Offering a trial use of a service is a standard way to build your customer base. AI can help identify characteristics of customers who convert and those that don't. From there, you can use that information to decide how to engage with likely converters and increase the rate of conversion — both really good outcomes.

Of course, you will need to monitor how well different engagement techniques are working , and for that you will want to start with some trials that enable you to compare conversion metrics.

The good news is this step is usually free and easy. Although not exactly a free lunch. Trials may be opt-in free trials or opt-out free trials. You can usually start an opt-in trial without a credit card, with the expectation that you'll provide billing information when you finish the trial and, if the vendor is lucky, sign-up for subscription. The opt-out option usually requires a credit card to start the trial. If your company uses both approaches, then be sure to track conversion rates for each.

Metric 2: Site Metrics and Conversion Rates

Site metrics and conversion rates provide insights into how many people are reaching your site and the percentage of those people who become paying customers. Not only can clustering help identify important segments — such as new site visitors that do not convert, they can identify the underlying commonalities among those that convert.

AI can also be used to analyze how customers use your service during the free trail period. This can help you identify patterns associated with free trial users who convert to paying customers. For example, you may find that free trial users who use a particular feature of your platform are six times more likely to convert. If that's the case, then you can focus your conversion strategies on exposing more free trial users to that feature, which seems to be a factor in the decision to convert.

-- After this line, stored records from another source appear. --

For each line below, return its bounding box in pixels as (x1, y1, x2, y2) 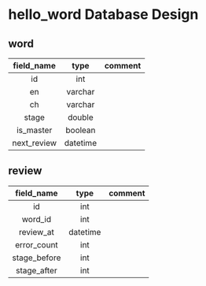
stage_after (15, 265, 57, 276)
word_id (21, 214, 52, 225)
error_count (14, 239, 59, 250)
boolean (65, 124, 96, 136)
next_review (12, 138, 57, 148)
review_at (18, 226, 55, 237)
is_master (17, 124, 53, 136)
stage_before (12, 252, 61, 263)
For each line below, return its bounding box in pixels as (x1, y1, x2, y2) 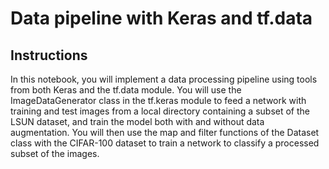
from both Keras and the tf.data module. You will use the (10, 84, 242, 96)
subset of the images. (10, 148, 100, 159)
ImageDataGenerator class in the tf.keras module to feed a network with (10, 95, 307, 106)
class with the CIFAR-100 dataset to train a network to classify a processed (10, 137, 320, 149)
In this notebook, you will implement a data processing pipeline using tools (10, 73, 318, 85)
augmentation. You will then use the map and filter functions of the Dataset (10, 127, 320, 138)
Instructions (10, 47, 88, 64)
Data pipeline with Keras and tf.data (10, 7, 313, 30)
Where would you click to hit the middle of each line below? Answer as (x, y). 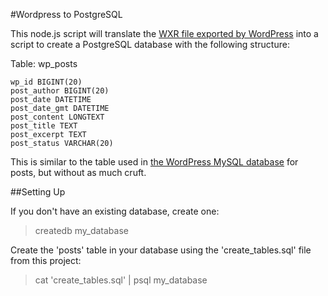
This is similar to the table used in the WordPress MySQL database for (154, 162)
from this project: (46, 260)
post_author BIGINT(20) (60, 91)
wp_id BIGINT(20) (46, 82)
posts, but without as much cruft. (78, 172)
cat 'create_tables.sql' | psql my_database (121, 280)
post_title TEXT (44, 126)
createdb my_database (81, 230)
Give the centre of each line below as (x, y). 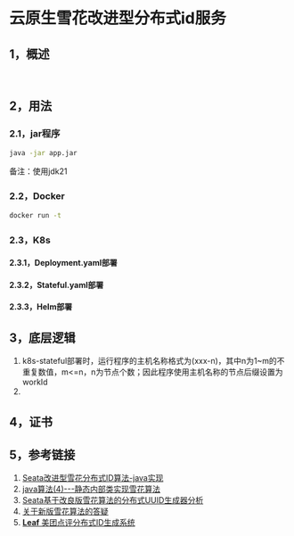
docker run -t (36, 215)
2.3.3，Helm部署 (41, 307)
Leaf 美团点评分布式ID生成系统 (78, 523)
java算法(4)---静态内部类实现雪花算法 (91, 489)
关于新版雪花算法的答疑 (65, 511)
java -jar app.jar (43, 153)
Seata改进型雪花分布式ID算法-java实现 (93, 478)
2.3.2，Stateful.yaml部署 (57, 284)
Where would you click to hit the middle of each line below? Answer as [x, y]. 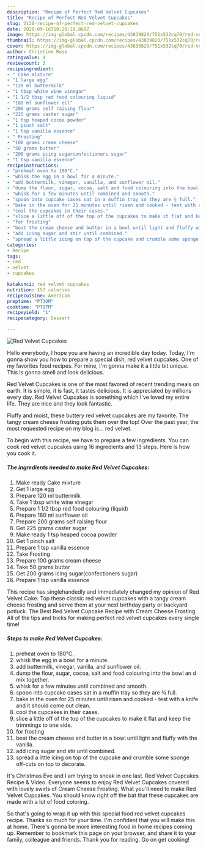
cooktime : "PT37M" [30, 307]
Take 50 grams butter [43, 567]
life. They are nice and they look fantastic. [60, 403]
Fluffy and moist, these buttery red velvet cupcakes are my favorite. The [98, 415]
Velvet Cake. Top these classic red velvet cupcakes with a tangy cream [97, 598]
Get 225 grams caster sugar [51, 528]
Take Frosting [33, 554]
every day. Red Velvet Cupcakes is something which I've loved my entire [98, 397]
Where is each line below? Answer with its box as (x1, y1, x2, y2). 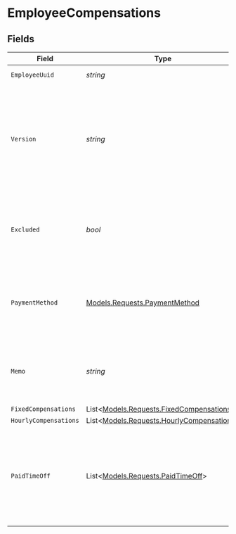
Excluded (11, 226, 40, 234)
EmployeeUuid (11, 71, 55, 79)
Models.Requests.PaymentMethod (86, 298, 200, 307)
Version (11, 135, 37, 143)
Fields (7, 33, 35, 45)
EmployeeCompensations (7, 5, 162, 21)
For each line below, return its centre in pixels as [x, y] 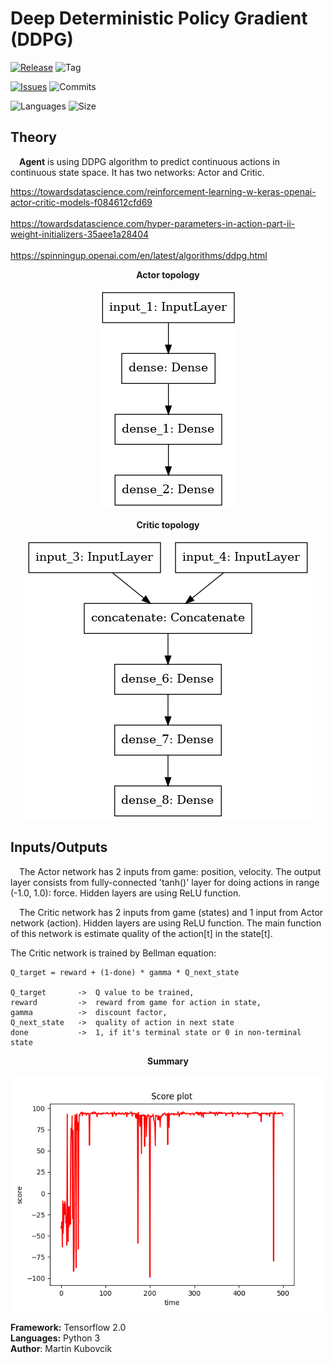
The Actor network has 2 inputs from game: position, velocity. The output [170, 871]
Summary [168, 1061]
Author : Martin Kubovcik [61, 1348]
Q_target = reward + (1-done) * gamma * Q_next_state [125, 972]
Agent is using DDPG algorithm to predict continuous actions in [149, 161]
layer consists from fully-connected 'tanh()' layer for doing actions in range [165, 882]
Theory [34, 137]
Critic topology [168, 524]
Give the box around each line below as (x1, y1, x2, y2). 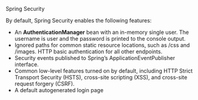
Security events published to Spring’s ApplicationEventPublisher (14, 55, 176, 61)
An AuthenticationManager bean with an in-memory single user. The (14, 28, 189, 36)
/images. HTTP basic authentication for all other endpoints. (14, 48, 163, 55)
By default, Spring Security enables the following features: (5, 17, 152, 24)
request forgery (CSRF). (14, 80, 75, 87)
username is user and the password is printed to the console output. (14, 35, 186, 42)
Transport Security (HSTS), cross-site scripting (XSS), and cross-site (14, 74, 188, 81)
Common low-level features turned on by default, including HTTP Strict (14, 67, 193, 75)
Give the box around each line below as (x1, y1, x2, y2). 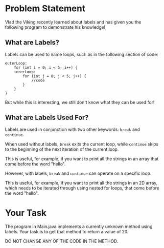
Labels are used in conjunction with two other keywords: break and (5, 126, 141, 132)
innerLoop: (14, 69, 36, 74)
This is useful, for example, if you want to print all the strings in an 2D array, (5, 180, 158, 186)
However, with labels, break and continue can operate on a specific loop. (5, 170, 152, 176)
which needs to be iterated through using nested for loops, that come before (5, 185, 160, 191)
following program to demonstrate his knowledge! (5, 24, 106, 30)
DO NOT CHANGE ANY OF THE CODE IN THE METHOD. (5, 238, 118, 244)
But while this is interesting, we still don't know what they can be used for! (5, 99, 155, 105)
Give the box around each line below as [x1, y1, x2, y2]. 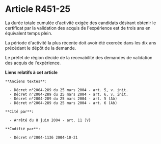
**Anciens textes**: [5, 79, 48, 84]
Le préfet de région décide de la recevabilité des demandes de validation [5, 54, 153, 60]
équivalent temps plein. [5, 30, 53, 36]
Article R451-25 [5, 3, 71, 15]
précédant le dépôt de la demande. [5, 45, 76, 51]
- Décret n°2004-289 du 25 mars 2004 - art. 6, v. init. [9, 92, 129, 97]
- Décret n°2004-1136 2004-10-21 [9, 135, 78, 140]
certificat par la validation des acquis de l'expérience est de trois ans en [5, 25, 151, 31]
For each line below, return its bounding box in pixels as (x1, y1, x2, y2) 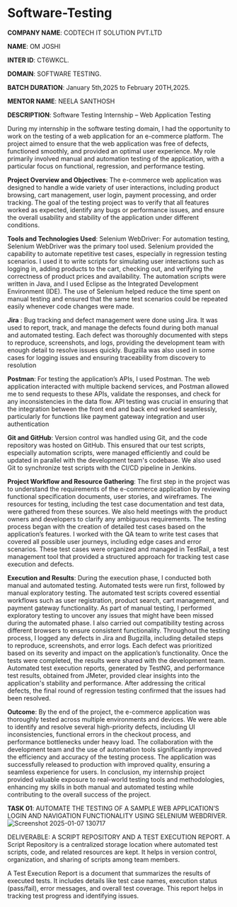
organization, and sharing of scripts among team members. (7, 855, 180, 864)
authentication (7, 420, 50, 428)
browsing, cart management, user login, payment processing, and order (7, 190, 217, 199)
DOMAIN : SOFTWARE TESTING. (7, 69, 102, 78)
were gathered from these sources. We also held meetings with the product (7, 507, 228, 516)
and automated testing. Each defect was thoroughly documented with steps (7, 330, 229, 339)
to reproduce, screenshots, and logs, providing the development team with (7, 338, 225, 347)
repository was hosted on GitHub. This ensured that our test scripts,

Metric 3: Average Revenue per User

The average revenue per user is simply the amount of money a company can expect to generate from one customer. This is a useful measure for assessing the effectiveness of personalized recommendations.

A recommendation system that combines data from your product catalog with customer behavior data can help you identify products frequently bought together, as well as suggest higher-revenue products as substitutes for lower-revenue items already in the shopping cart. If cross- and up-selling recommendations are effective, you should see an increase in the average revenue per user.

The formula for this metric is simply the total revenue of the company divided by the number of customers. When a company sells multiple products, such as different subscription levels, you may want to calculate average revenue per user for each product.

Metric 4: Monthly Recurring Revenue

The fourth key metric is monthly recurring revenue, which is the amount of money you can expect each month from customers. This is particularly important for subscription businesses since this measure ties closely to the bottom line. Successful subscription businesses will see this metric grow over time. If this metric starts to drop, however, that may be an indication of a fundamental problem.

Metrics Guide: How to Use AI

Your AI-driven metrics can paint a picture of how your business is doing. What's more AI-powered analytics can be applied to areas that need work. For example, if monthly recurring income is declining — and there is a corresponding drop in the average revenue per customer — then the business should focus on up-selling and cross-selling. A drop in monthly recurring revenue could be caused by customer churn. In that case, AI can be used to identify customers likely to churn by using classification models.

AI can help you understand outcomes and can help you to better target the right customers with additional contacts, offers, and coupons in order to increase your conversion rates. In the final analysis, the business insights you gain from using AI should translate into measurable results on your bottom line.